Film Review: Reign of Assassins

A martial arts film that is simultaneously formulaic and original, Reign of Assassins (Jianyu) is finally released in the UK after a two and a half year wait.

I first saw this Chinese-Taiwanese production back in 2010 when I was on holiday in Malaysia, one of several Asian territories that was showing it at the time (perhaps because the leading lady, Michelle Yeoh, is Malaysian). My memories of the story got a bit fuzzy since then, however, so I had to watch the film again recently to refresh my memory. On second viewing, it doesn’t hold up quite as well as I had hoped, but there are still some genuine pleasures to be had.

Yeoh plays ‘Drizzle’, the most developed character, who used to be a trained assassin but now only wants to protect the remains of a former Buddhist monk, for reasons that are not always obvious. This leads to all sorts of entanglements with a group of assassins hell-bent on retrieving the body from her, one of whom is played by famous Korean actor Jung Woo-sung. Involving typical wuxia (martial art hero) plot tropes such as destiny, love, revenge, and secret identities and powers, it can be a bit cliché at times, but there are enough twists and turns to hold one’s interest.

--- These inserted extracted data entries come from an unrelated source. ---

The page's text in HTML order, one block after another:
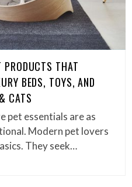
PRODUCTS THAT
BEDS, TOYS, AND
CATS
pet essentials are as
Modern pet lovers
They seek…
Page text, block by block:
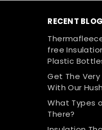
It is suitable
RECENT
free
Plastic
Get The
With Our
What Types
There?
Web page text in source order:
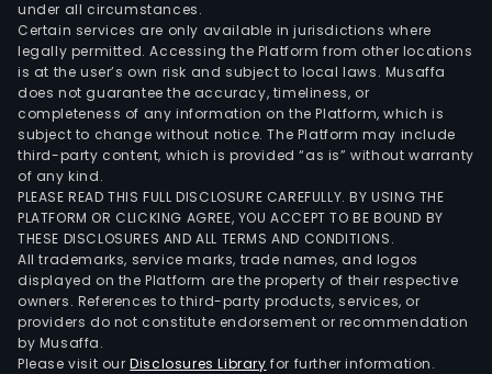
under all circumstances.
Certain services are only available in jurisdictions where
legally permitted. Accessing the Platform from other locations
is at the user’s own risk and subject to local laws. Musaffa
does not guarantee the accuracy, timeliness, or
completeness of any information on the Platform, which is
subject to change without notice. The Platform may include
third-party content, which is provided “as is” without warranty
of any kind.
PLEASE READ THIS FULL DISCLOSURE CAREFULLY. BY USING THE
PLATFORM OR CLICKING AGREE, YOU ACCEPT TO BE BOUND BY
THESE DISCLOSURES AND ALL TERMS AND CONDITIONS.
All trademarks, service marks, trade names, and logos
displayed on the Platform are the property of their respective
owners. References to third-party products, services, or
providers do not constitute endorsement or recommendation
by Musaffa.
Please visit ourDisclosures Library for further information.
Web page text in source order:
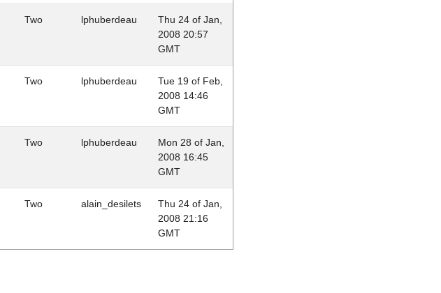
Two lphuberdeau
Thu 24 of Jan,
2008 20:57
GMT
Two lphuberdeau
Tue 19 of Feb,
2008 14:46
GMT
Two lphuberdeau
Mon 28 of Jan,
2008 16:45
GMT
Two alain_desilets
Thu 24 of Jan,
2008 21:16
GMT
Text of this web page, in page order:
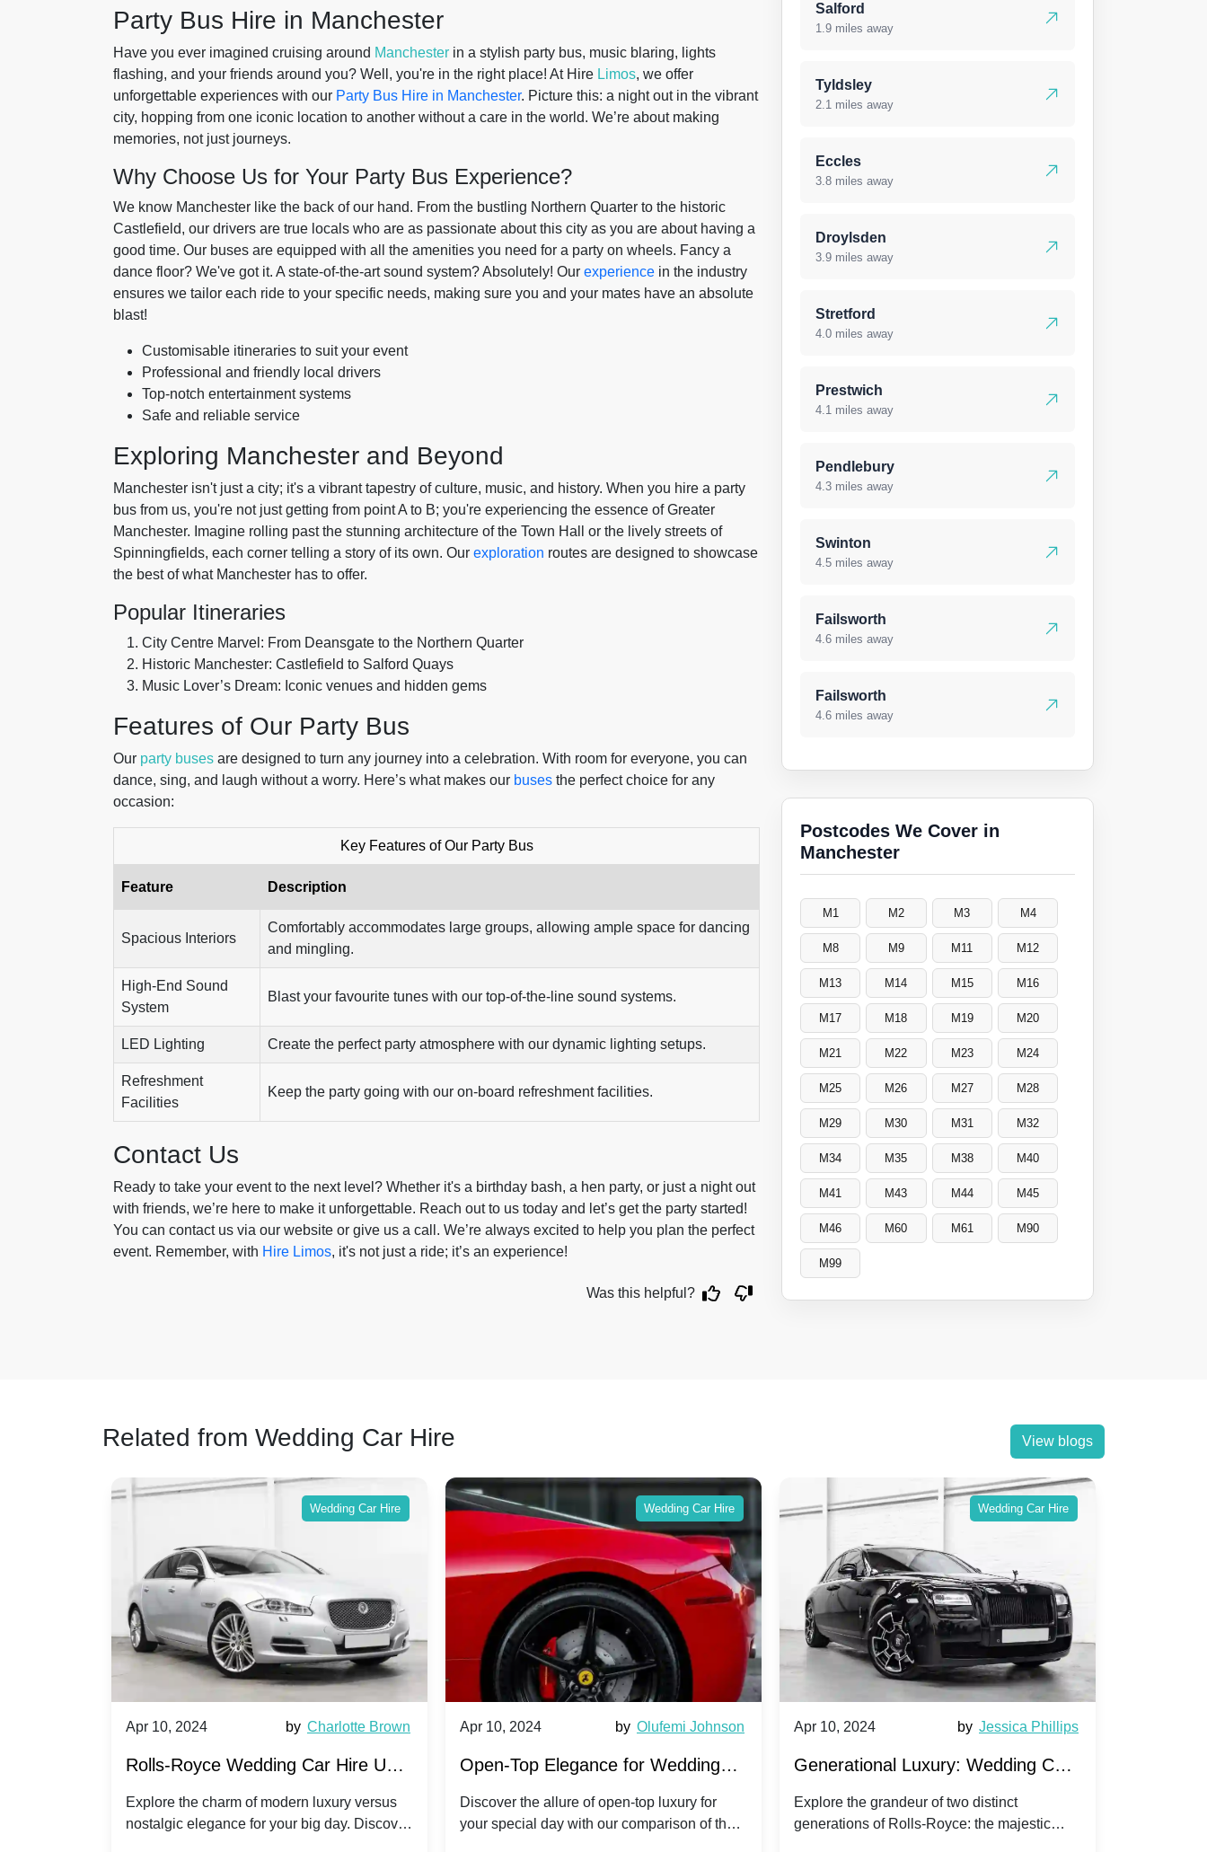
Party Bus Hire in Manchester
Have you ever imagined cruising around Manchester in a stylish party bus, music blaring, lights
flashing, and your friends around you? Well, you're in the right place! At Hire Limos, we offer
unforgettable experiences with our Party Bus Hire in Manchester. Picture this: a night out in the vibrant
city, hopping from one iconic location to another without a care in the world. We’re about making
memories, not just journeys.
Why Choose Us for Your Party Bus Experience?
We know Manchester like the back of our hand. From the bustling Northern Quarter to the historic
Castlefield, our drivers are true locals who are as passionate about this city as you are about having a
good time. Our buses are equipped with all the amenities you need for a party on wheels. Fancy a
dance floor? We've got it. A state-of-the-art sound system? Absolutely! Our experience in the industry
ensures we tailor each ride to your specific needs, making sure you and your mates have an absolute
blast!
Customisable itineraries to suit your event
Professional and friendly local drivers
Top-notch entertainment systems
Safe and reliable service
Exploring Manchester and Beyond
Manchester isn't just a city; it's a vibrant tapestry of culture, music, and history. When you hire a party
bus from us, you're not just getting from point A to B; you're experiencing the essence of Greater
Manchester. Imagine rolling past the stunning architecture of the Town Hall or the lively streets of
Spinningfields, each corner telling a story of its own. Our exploration routes are designed to showcase
the best of what Manchester has to offer.
Popular Itineraries
City Centre Marvel: From Deansgate to the Northern Quarter
Historic Manchester: Castlefield to Salford Quays
Music Lover’s Dream: Iconic venues and hidden gems
Features of Our Party Bus
Our party buses are designed to turn any journey into a celebration. With room for everyone, you can
dance, sing, and laugh without a worry. Here’s what makes our buses the perfect choice for any
occasion:
Key Features of Our Party Bus
Feature Description
Spacious Interiors
Comfortably accommodates large groups, allowing ample space for dancing
and mingling.
High-End Sound
System
Blast your favourite tunes with our top-of-the-line sound systems.
LED Lighting Create the perfect party atmosphere with our dynamic lighting setups.
Refreshment
Facilities
Keep the party going with our on-board refreshment facilities.
Contact Us
Ready to take your event to the next level? Whether it's a birthday bash, a hen party, or just a night out
with friends, we’re here to make it unforgettable. Reach out to us today and let’s get the party started!
You can contact us via our website or give us a call. We’re always excited to help you plan the perfect
event. Remember, with Hire Limos, it's not just a ride; it’s an experience!
Was this helpful?
Salford
1.9 miles away
Tyldsley
2.1 miles away
Eccles
3.8 miles away
Droylsden
3.9 miles away
Stretford
4.0 miles away
Prestwich
4.1 miles away
Pendlebury
4.3 miles away
Swinton
4.5 miles away
Failsworth
4.6 miles away
Failsworth
4.6 miles away
Postcodes We Cover in
Manchester
M1 M2 M3 M4
M8 M9 M11 M12
M13 M14 M15 M16
M17 M18 M19 M20
M21 M22 M23 M24
M25 M26 M27 M28
M29 M30 M31 M32
M34 M35 M38 M40
M41 M43 M44 M45
M46 M60 M61 M90
M99
Related from Wedding Car Hire View blogs
Wedding Car Hire
Apr 10, 2024 by Charlotte Brown
Rolls-Royce Wedding Car Hire UK:
Dawn vs. Corniche | Modern Luxury
vs. Nostalgic Elegance
Explore the charm of modern luxury versus
nostalgic elegance for your big day. Discover
Wedding Car Hire
Apr 10, 2024 by Olufemi Johnson
Open-Top Elegance for Wedding
Hire: Dawn vs. Phantom Coupe | A
Modern Twist on Tradition
Discover the allure of open-top luxury for
your special day with our comparison of the
Wedding Car Hire
Apr 10, 2024 by Jessica Phillips
Generational Luxury: Wedding Car
Hire Rolls-Royce Phantom vs.
Corniche V | Timeless vs. Modern
Explore the grandeur of two distinct
generations of Rolls-Royce: the majestic

The action scenes flow well, with choreography assisted by director John Woo (Face/Off, Red Cliff), who also seems to enjoy stories involving cosmetic surgery and false appearances. Thankfully light on CGI, though boasting some impressive wirework and swordfights reminiscent of Crouching Tiger, Hidden Dragon, this film harkens back to the Hong Kong martial arts classics of the 1970s and 80s without feeling too tired in the delivery. All of this adds up to a good choice for a rainy day at the theatre.